Some producers seem to have an almost magical touch – a secret formula that guarantees almost anyone who works with them success. Phil Spector, with his trademark “wall of sound” was an early example, whereas in the 80s Stock Aitken & Waterman developed and instantly recognisable template for their artists.

Of course a distinctive sound is only a good thing if the producer’s style suits the material. Paul McCartney was famously outraged at what Spector did with “Let It Be”. Dr Dre is a more recent example of a “golden ticket” producer – almost single-handedly responsible for the output of a vast swathe of the biggest rap and R&B artists in recent years.

4. The Remixer

Many people think of the ‘remix producer’ as a recent development, but the origins are actually a fusion of Lee “Scratch” Perry’s dub remixes with Tom Moulton‘s extended disco mixes in the mid 70s. Artists like Grandmaster Flash pioneered the use of cutting and scratching, and midi and sampling took this to another level.

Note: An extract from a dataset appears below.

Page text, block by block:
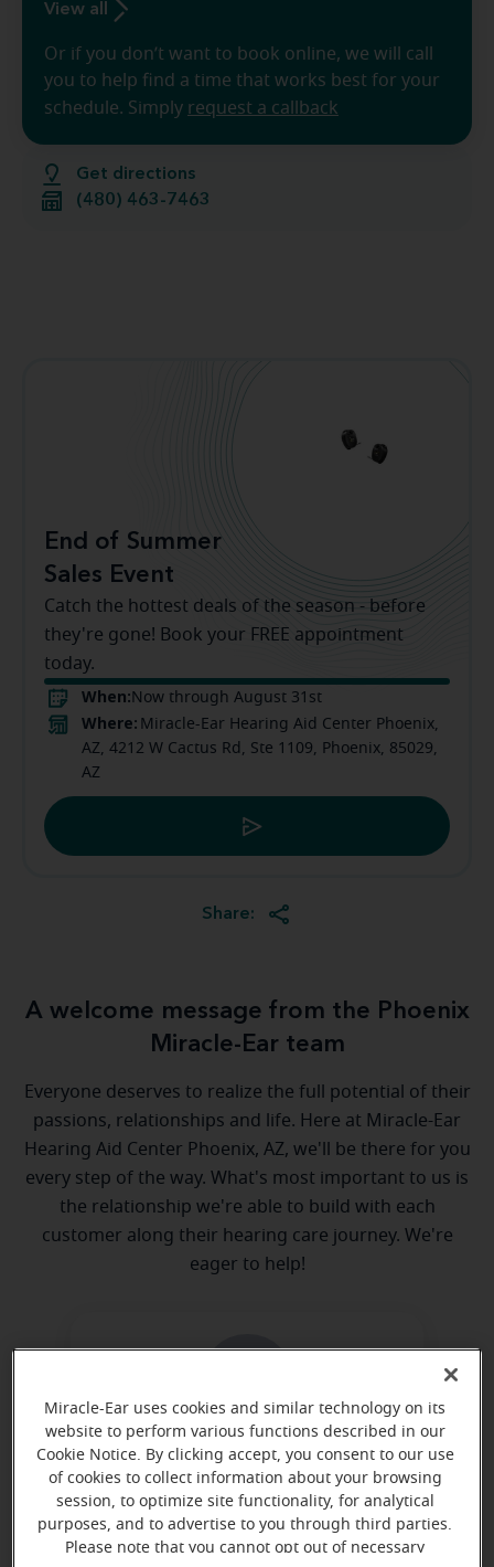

Remixing has now become so much a part of the mainstream music culture that often the remix becomes the hit before people know the original song !

5. The Musician

Trevor HornPerhaps the least recognised but most fundamental skill a producer requires is musicality. A producer will contribute, comment and advise on songwriting, arrangement and performance – and many are also musicians themselves.

Some even play on the albums they work on – Daniel Lannois contributed guitar to U2’s Joshua Tree, for example and multi-instrumentalist Trevor Horn played – well, nearly everything – on Frankie Goes To Hollywood’s “Welcome To The Pleasuredome” album. Also a brilliant engineer, he even combined the two skills by practically single-handedly inventing sampling through his early experiments with the Fairlight keyboard.

6. The Artist

Some producers take this musicality to another level by actually being the artist. The two ultimate examples are arguably Prince, with the infamously modest “Produced, Arranged, Composed and Performed by Prince” credit; and the incomparable Brian Wilson – who on his masterpieces “Pet Sounds” and “Smile” somehow managed to equal and perhaps even surpass the musical achievements of all “five” Beatles put together.

7. The Bonkers Visionary

Joe MeekOther producers simply defy categorisation – for example Lee “Scratch” Perry, who some hail as a genius but others dismiss as certifiably insane ! Without doubt he was incredibly influential, at least until he burnt down his extraordinary low-tech Black Ark studio in a fit of rage.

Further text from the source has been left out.